Salvo que alguien esté proponiendo seriamente que vayamos por el camino del anarcocapitalismo, el modelo económico que aplica el Perú presupone la existencia de un Estado mínimamente funcional (que, dicho sea de paso, lo ha sido excepcionalmente al brindar bienes públicos como estabilidad macroeconómica o apertura comercial). Algunos, sin embargo, prefieren el ejercicio intelectual de separar conceptualmente el modelo económico del modelo político o de Estado, para que no se le atribuya al primero las deficiencias del segundo. Pero lo real es que el ciudadano promedio no hace esas distinciones: ve un engranaje en el que la disfuncionalidad de una parte (el Estado) supone la disfuncionalidad del todo.

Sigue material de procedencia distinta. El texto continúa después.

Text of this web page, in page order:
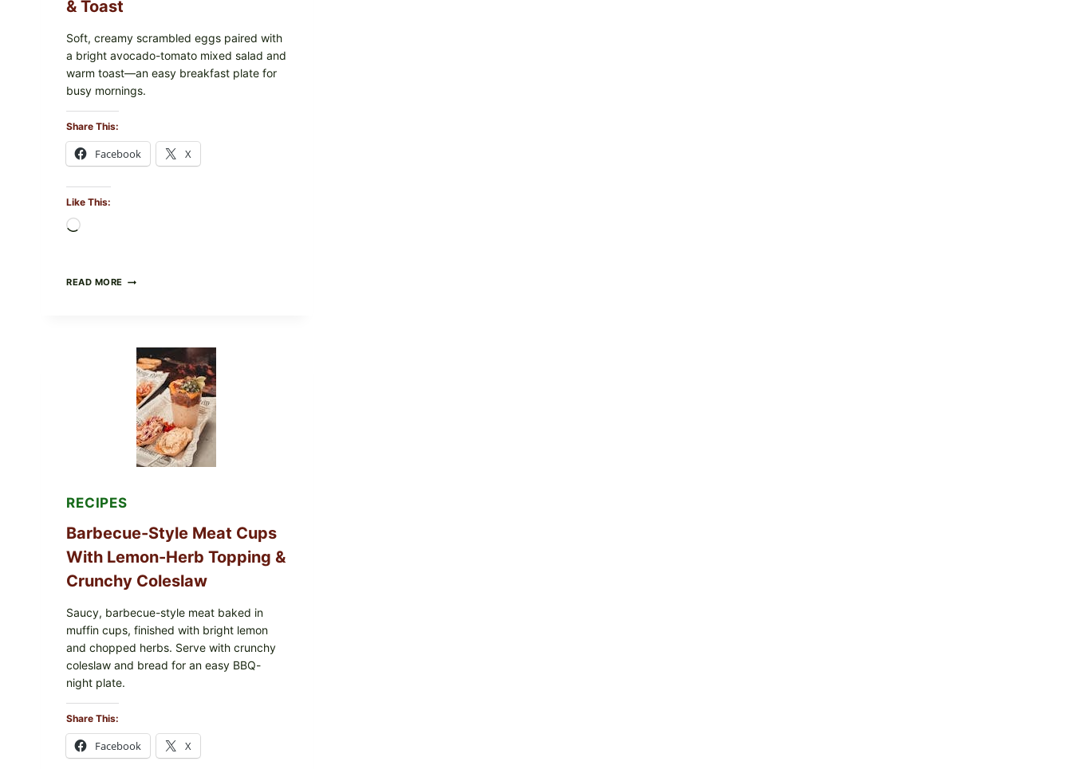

La próxima vez que usted escuche a alguien clamar que “el Estado es el problema”, resista la tentación de aplaudir aun cuando se sienta identificado. Celebrar esa realidad en lugar de hacer algo para cambiarla solo la convierte en una profecía autocumplida. El Estado Peruano es, ciertamente, muy deficiente en múltiples sentidos, pero más por defecto que por exceso, y porque hemos bloqueado de nuestras mentes la posibilidad de que pueda ser algo distinto.

Tenemos que cambiar ese sesgo pensando en quienes no pueden sobrellevar como nosotros esas deficiencias. Toca sustituir “el Estado es el problema” por “el Estado es nuestro problema”, y empezar a arreglarlo, como si la continuidad de nuestra democracia y modelo económico dependiera de ello. Porque es exactamente así.